ドライアイの痛みの救世主?!アバレプト懸濁性点眼液

雨に濡れた紫陽花がひときわ美しい季節となりました。
梅雨と言えば、洗濯物も乾かず何かとすっきりとしないイメージがありますが、“梅の実が熟す頃の雨”と言ったように、一年の半分が過ぎる中、何かひとつでも実になるような事が出来たかな、と振り返る時期でもあると思います。とは言え、まずは身体が資本!体調を崩さないようお互い気を付けましょう。

梅好きの受付Fです。

先日、千寿製薬さんによる、アバレプト懸濁性点眼液の勉強会がありました。
現在、当院で処方しているドライアイ点眼薬は何種類もありますが、このアバレプト懸濁性点眼液は、涙液に近い成分で刺激が少ないと言われています。
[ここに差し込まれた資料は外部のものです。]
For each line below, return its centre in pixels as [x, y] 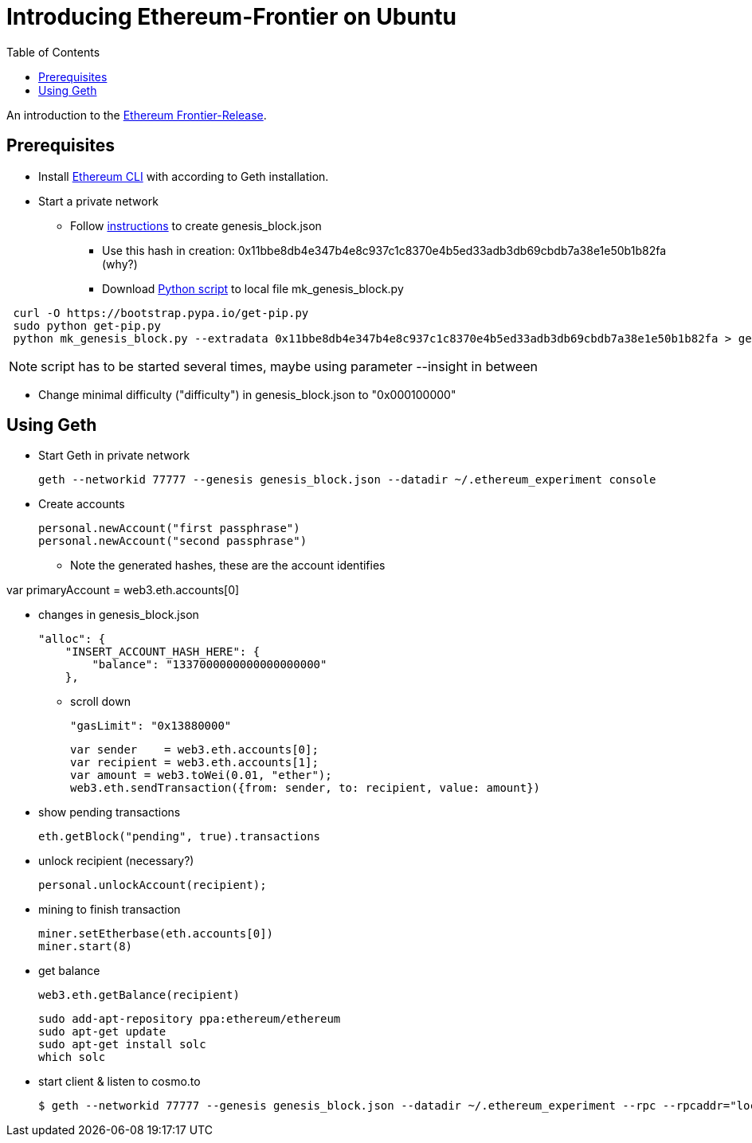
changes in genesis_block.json [119, 615]
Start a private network [98, 201]
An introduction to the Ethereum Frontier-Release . [137, 115]
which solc [72, 1057]
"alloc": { [72, 639]
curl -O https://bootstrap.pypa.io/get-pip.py [161, 313]
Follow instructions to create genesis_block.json [196, 225]
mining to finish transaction [110, 910]
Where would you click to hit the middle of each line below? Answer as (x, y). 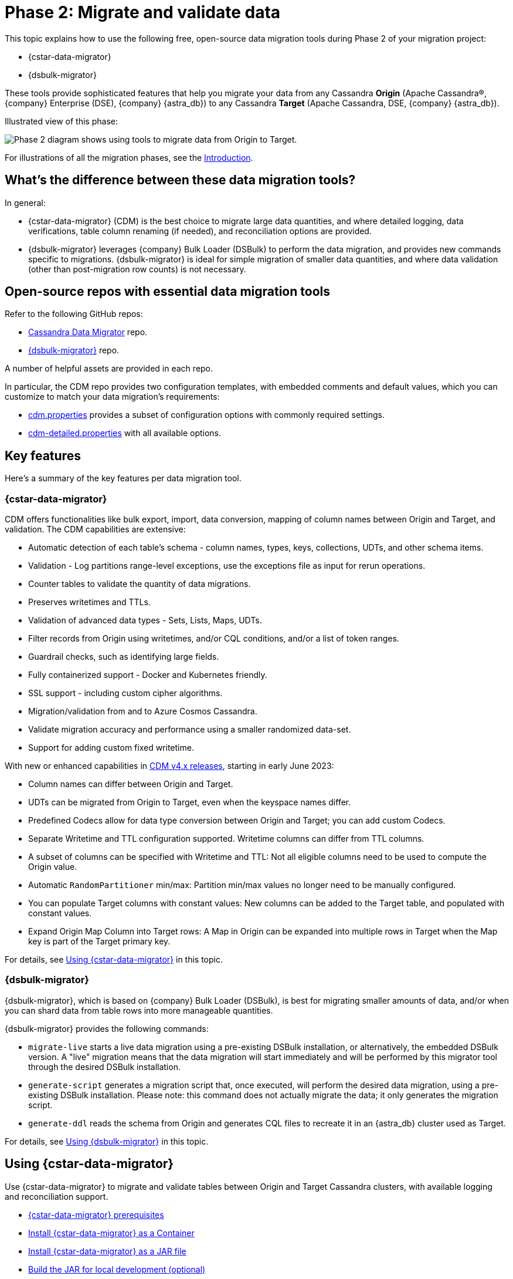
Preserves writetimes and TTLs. (89, 602)
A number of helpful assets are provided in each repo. (109, 369)
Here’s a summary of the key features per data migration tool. (123, 478)
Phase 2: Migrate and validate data (143, 12)
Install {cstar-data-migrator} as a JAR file (107, 1251)
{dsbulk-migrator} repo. (74, 350)
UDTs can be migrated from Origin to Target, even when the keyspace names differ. (190, 802)
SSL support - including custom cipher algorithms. (125, 693)

また、世界初のTRPV1拮抗剤とも言われています。このTRPV1とは、カプサイシンや43℃以上の高温、酸性環境などで活性化される「痛み・熱」を感じる生命現象を支える分子です。主に感覚神経に存在し、痛み・痒み・炎症反応などに深く関わります。眼の不快感や眼の乾燥感などの自覚症状の改善と、三叉神経細胞・角膜上皮細胞・炎症細胞の他覚症状を緩和してくれる作用があり、現行の潤いを保つ目薬や、涙の成分を増やす作用のある目薬などには無かった、ドライアイによる炎症を抑える目薬になります。
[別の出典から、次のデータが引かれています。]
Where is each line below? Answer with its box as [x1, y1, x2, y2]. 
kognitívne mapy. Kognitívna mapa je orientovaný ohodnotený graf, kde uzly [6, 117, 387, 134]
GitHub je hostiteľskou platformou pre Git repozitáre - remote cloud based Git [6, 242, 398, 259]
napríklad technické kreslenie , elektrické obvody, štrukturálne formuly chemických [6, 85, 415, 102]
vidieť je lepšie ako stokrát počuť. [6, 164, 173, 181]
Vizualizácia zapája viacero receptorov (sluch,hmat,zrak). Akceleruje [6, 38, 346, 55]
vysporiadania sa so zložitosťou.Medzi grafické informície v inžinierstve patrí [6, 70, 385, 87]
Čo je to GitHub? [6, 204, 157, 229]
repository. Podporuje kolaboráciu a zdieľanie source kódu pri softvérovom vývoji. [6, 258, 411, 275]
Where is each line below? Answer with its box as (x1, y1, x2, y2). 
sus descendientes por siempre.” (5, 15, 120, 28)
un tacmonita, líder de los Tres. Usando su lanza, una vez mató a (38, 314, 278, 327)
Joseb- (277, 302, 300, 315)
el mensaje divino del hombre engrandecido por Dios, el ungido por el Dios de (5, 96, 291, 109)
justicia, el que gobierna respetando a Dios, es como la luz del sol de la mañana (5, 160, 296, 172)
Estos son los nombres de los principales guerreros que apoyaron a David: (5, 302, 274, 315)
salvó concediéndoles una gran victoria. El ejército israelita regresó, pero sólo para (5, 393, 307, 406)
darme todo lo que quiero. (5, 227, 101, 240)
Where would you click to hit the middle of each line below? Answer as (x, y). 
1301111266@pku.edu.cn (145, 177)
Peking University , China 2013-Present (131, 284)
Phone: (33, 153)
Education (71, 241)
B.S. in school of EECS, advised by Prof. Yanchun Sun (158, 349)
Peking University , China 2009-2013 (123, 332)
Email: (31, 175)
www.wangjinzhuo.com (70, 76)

当院の患者さんでもドライアイの方が多くみられ、眼がパシパシする、眼が乾いて痛いのか疲れからくる痛みなのか分からない、など、眼の表面の涙の量は多くても自覚症状がある方もおられます。アバレプト懸濁性点眼液は角膜上皮の炎症を抑え、まぶたと眼の表面が擦れる原因となる瞬目を少なくする作用もあります。
まぶたの裏が乾いてザラザラしていると、白目や黒目と擦れて傷が出来たりゴロゴロしたり、痛みが出ることもあります。
そして、これらの症状が点眼開始後1~2週間で改善したというデータもあります。
また、他のドライアイ点眼を併用するよりもアバレプト懸濁性点眼液のみ使用する方が効果が出るのが早く、自覚症状が改善したというデータもあります。
当院のドライアイの患者さんの中には中学生の方もいて、長時間の近見作業やスポーツなど、ドライアイを引き起こす要素は様々です。
当院では中学生からコンタクトレンズ使用可にしていますが、コンタクトレンズ装用中でも点眼可といった利点もあります。
ただし、小児と高齢者には注意を払っての処方となります。

私も寝る前にベッドの中でついついスマホを見る時間が増えて瞬目が少なくなったり、暑い日にはエアコンの吹き出し口の真下に寝転んだりして…、これじゃあ眼が乾くなぁと思いながらもやめられません。
眼は一生大切にしないといけない身体の一部です!
ドライアイによる痛みかも、と思われた方はアバレプト懸濁性点眼液を試してみられても良いかもしれません。